Material provided:
----------
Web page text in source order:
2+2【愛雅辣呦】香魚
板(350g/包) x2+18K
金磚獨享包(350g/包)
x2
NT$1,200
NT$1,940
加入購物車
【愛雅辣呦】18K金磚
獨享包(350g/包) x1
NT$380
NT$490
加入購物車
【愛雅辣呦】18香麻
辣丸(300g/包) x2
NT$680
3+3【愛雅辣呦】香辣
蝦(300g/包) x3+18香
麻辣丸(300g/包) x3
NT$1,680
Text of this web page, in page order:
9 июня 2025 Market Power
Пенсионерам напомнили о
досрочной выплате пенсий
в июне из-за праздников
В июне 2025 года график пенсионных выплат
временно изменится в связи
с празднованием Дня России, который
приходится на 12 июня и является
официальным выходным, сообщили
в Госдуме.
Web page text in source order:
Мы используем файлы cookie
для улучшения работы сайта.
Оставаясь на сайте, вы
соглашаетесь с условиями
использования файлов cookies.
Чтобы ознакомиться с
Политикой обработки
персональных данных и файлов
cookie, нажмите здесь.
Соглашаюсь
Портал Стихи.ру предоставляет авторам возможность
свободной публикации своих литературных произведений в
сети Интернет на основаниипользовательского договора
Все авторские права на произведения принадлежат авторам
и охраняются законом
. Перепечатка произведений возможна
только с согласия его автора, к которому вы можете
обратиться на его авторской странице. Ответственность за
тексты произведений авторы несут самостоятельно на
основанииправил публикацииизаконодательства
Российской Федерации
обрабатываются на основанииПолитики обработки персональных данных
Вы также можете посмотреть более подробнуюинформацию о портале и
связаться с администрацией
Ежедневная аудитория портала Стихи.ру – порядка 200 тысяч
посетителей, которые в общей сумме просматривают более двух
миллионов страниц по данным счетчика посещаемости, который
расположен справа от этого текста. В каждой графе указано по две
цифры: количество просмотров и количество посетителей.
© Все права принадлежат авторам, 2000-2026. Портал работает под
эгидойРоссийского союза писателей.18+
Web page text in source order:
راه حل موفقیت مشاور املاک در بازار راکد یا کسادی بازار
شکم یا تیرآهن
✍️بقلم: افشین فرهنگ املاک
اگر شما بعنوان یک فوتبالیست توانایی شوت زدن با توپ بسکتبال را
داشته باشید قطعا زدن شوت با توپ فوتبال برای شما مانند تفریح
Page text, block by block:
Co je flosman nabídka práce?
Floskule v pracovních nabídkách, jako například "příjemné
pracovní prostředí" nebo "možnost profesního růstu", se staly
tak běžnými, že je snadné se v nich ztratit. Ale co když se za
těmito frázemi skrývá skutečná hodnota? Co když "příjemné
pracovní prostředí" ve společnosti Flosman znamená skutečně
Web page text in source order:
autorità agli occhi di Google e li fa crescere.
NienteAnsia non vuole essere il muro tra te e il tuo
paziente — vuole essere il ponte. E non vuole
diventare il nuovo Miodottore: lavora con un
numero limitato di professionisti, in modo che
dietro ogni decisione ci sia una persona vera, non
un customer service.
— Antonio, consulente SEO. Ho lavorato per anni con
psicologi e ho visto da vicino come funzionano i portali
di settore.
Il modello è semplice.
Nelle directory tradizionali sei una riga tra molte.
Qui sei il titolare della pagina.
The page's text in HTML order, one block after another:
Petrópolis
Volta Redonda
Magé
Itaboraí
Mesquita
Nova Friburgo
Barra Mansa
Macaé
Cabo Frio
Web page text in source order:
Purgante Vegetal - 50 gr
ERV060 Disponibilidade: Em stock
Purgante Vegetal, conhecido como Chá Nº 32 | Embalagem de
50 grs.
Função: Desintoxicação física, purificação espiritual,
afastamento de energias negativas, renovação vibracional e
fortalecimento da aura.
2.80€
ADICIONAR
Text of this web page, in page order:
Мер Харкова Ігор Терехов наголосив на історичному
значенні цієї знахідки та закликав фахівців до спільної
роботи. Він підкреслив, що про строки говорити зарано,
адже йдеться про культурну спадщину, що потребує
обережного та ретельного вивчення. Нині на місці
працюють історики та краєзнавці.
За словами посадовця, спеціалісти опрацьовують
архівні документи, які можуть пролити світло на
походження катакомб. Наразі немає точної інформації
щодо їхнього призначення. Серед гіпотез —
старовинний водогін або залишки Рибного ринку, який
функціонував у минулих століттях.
----------
Problem details:
Transcribe, exactly and completely, all of the entries.

Result of this exercise:
Web page text in source order:
2+2【愛雅辣呦】香魚
板(350g/包) x2+18K
金磚獨享包(350g/包)
x2
NT$1,200
NT$1,940
加入購物車
【愛雅辣呦】18K金磚
獨享包(350g/包) x1
NT$380
NT$490
加入購物車
【愛雅辣呦】18香麻
辣丸(300g/包) x2
NT$680
3+3【愛雅辣呦】香辣
蝦(300g/包) x3+18香
麻辣丸(300g/包) x3
NT$1,680
Text of this web page, in page order:
9 июня 2025 Market Power
Пенсионерам напомнили о
досрочной выплате пенсий
в июне из-за праздников
В июне 2025 года график пенсионных выплат
временно изменится в связи
с празднованием Дня России, который
приходится на 12 июня и является
официальным выходным, сообщили
в Госдуме.
Web page text in source order:
Мы используем файлы cookie
для улучшения работы сайта.
Оставаясь на сайте, вы
соглашаетесь с условиями
использования файлов cookies.
Чтобы ознакомиться с
Политикой обработки
персональных данных и файлов
cookie, нажмите здесь.
Соглашаюсь
Портал Стихи.ру предоставляет авторам возможность
свободной публикации своих литературных произведений в
сети Интернет на основаниипользовательского договора
Все авторские права на произведения принадлежат авторам
и охраняются законом
. Перепечатка произведений возможна
только с согласия его автора, к которому вы можете
обратиться на его авторской странице. Ответственность за
тексты произведений авторы несут самостоятельно на
основанииправил публикацииизаконодательства
Российской Федерации
обрабатываются на основанииПолитики обработки персональных данных
Вы также можете посмотреть более подробнуюинформацию о портале и
связаться с администрацией
Ежедневная аудитория портала Стихи.ру – порядка 200 тысяч
посетителей, которые в общей сумме просматривают более двух
миллионов страниц по данным счетчика посещаемости, который
расположен справа от этого текста. В каждой графе указано по две
цифры: количество просмотров и количество посетителей.
© Все права принадлежат авторам, 2000-2026. Портал работает под
эгидойРоссийского союза писателей.18+
Web page text in source order:
راه حل موفقیت مشاور املاک در بازار راکد یا کسادی بازار
شکم یا تیرآهن
✍️بقلم: افشین فرهنگ املاک
اگر شما بعنوان یک فوتبالیست توانایی شوت زدن با توپ بسکتبال را
داشته باشید قطعا زدن شوت با توپ فوتبال برای شما مانند تفریح
Page text, block by block:
Co je flosman nabídka práce?
Floskule v pracovních nabídkách, jako například "příjemné
pracovní prostředí" nebo "možnost profesního růstu", se staly
tak běžnými, že je snadné se v nich ztratit. Ale co když se za
těmito frázemi skrývá skutečná hodnota? Co když "příjemné
pracovní prostředí" ve společnosti Flosman znamená skutečně
Web page text in source order:
autorità agli occhi di Google e li fa crescere.
NienteAnsia non vuole essere il muro tra te e il tuo
paziente — vuole essere il ponte. E non vuole
diventare il nuovo Miodottore: lavora con un
numero limitato di professionisti, in modo che
dietro ogni decisione ci sia una persona vera, non
un customer service.
— Antonio, consulente SEO. Ho lavorato per anni con
psicologi e ho visto da vicino come funzionano i portali
di settore.
Il modello è semplice.
Nelle directory tradizionali sei una riga tra molte.
Qui sei il titolare della pagina.
The page's text in HTML order, one block after another:
Petrópolis
Volta Redonda
Magé
Itaboraí
Mesquita
Nova Friburgo
Barra Mansa
Macaé
Cabo Frio
Web page text in source order:
Purgante Vegetal - 50 gr
ERV060 Disponibilidade: Em stock
Purgante Vegetal, conhecido como Chá Nº 32 | Embalagem de
50 grs.
Função: Desintoxicação física, purificação espiritual,
afastamento de energias negativas, renovação vibracional e
fortalecimento da aura.
2.80€
ADICIONAR
Text of this web page, in page order:
Мер Харкова Ігор Терехов наголосив на історичному
значенні цієї знахідки та закликав фахівців до спільної
роботи. Він підкреслив, що про строки говорити зарано,
адже йдеться про культурну спадщину, що потребує
обережного та ретельного вивчення. Нині на місці
працюють історики та краєзнавці.
За словами посадовця, спеціалісти опрацьовують
архівні документи, які можуть пролити світло на
походження катакомб. Наразі немає точної інформації
щодо їхнього призначення. Серед гіпотез —
старовинний водогін або залишки Рибного ринку, який
функціонував у минулих століттях.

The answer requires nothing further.